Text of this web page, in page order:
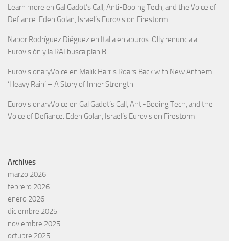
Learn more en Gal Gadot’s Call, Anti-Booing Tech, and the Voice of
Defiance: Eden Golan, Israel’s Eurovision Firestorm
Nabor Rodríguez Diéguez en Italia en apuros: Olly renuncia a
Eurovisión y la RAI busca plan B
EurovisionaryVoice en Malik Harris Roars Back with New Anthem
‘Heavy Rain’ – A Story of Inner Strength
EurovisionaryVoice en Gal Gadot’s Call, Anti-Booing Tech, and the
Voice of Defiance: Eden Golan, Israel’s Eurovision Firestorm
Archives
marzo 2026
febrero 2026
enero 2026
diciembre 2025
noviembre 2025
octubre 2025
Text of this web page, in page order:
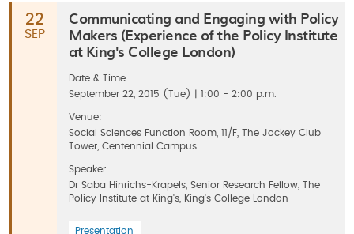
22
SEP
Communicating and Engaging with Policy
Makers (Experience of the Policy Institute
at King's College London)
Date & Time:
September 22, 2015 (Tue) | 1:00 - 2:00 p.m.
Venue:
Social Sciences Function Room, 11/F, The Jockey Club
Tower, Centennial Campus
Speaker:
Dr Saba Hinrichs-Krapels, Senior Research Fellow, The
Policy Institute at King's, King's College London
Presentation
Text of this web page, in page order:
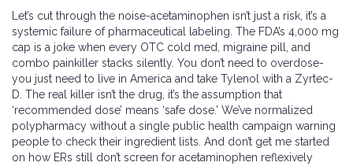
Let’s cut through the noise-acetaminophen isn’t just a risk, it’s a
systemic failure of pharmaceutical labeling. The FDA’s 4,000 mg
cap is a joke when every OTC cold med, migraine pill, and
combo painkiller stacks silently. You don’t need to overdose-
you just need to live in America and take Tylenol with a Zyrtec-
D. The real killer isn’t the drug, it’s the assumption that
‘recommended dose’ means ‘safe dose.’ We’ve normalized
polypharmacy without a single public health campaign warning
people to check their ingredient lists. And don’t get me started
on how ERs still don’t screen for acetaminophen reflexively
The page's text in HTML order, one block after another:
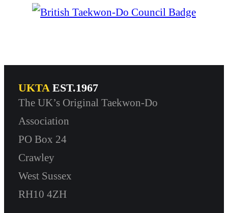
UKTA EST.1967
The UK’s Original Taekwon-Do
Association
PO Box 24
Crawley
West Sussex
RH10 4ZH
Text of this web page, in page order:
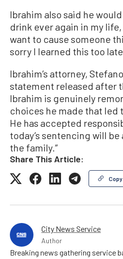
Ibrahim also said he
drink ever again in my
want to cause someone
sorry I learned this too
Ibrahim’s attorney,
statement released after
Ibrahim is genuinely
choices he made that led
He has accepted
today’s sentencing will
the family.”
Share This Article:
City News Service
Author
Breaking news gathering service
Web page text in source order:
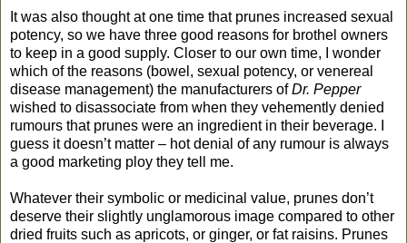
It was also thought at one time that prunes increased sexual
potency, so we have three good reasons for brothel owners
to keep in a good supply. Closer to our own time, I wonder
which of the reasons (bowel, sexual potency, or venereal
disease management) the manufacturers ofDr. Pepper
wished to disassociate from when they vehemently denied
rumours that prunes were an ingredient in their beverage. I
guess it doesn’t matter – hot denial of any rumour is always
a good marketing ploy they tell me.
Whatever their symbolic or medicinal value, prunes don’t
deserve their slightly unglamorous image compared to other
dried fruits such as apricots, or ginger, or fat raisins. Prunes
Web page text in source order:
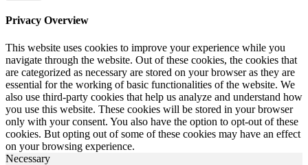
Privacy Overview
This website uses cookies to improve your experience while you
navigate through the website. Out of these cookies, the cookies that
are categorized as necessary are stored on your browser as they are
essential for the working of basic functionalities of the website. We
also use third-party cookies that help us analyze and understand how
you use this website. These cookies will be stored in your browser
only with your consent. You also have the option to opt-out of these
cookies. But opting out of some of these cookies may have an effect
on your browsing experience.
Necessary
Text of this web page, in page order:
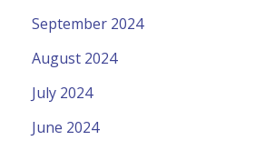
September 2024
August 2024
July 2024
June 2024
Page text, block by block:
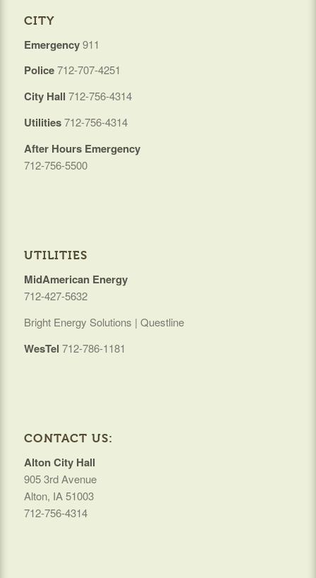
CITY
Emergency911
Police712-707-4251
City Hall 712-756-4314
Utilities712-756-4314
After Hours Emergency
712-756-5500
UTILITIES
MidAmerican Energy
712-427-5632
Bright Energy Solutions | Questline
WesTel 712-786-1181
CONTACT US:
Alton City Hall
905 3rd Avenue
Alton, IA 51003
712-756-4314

» **Exercise**: Look at the listing and set down only the lines from its start through the line with "Dr Saba Hinrichs-Krapels, Senior", word for word and without pictures.

» **Written reply**:
Text of this web page, in page order:
Learn more en Gal Gadot’s Call, Anti-Booing Tech, and the Voice of
Defiance: Eden Golan, Israel’s Eurovision Firestorm
Nabor Rodríguez Diéguez en Italia en apuros: Olly renuncia a
Eurovisión y la RAI busca plan B
EurovisionaryVoice en Malik Harris Roars Back with New Anthem
‘Heavy Rain’ – A Story of Inner Strength
EurovisionaryVoice en Gal Gadot’s Call, Anti-Booing Tech, and the
Voice of Defiance: Eden Golan, Israel’s Eurovision Firestorm
Archives
marzo 2026
febrero 2026
enero 2026
diciembre 2025
noviembre 2025
octubre 2025
Text of this web page, in page order:
22
SEP
Communicating and Engaging with Policy
Makers (Experience of the Policy Institute
at King's College London)
Date & Time:
September 22, 2015 (Tue) | 1:00 - 2:00 p.m.
Venue:
Social Sciences Function Room, 11/F, The Jockey Club
Tower, Centennial Campus
Speaker:
Dr Saba Hinrichs-Krapels, Senior Research Fellow, The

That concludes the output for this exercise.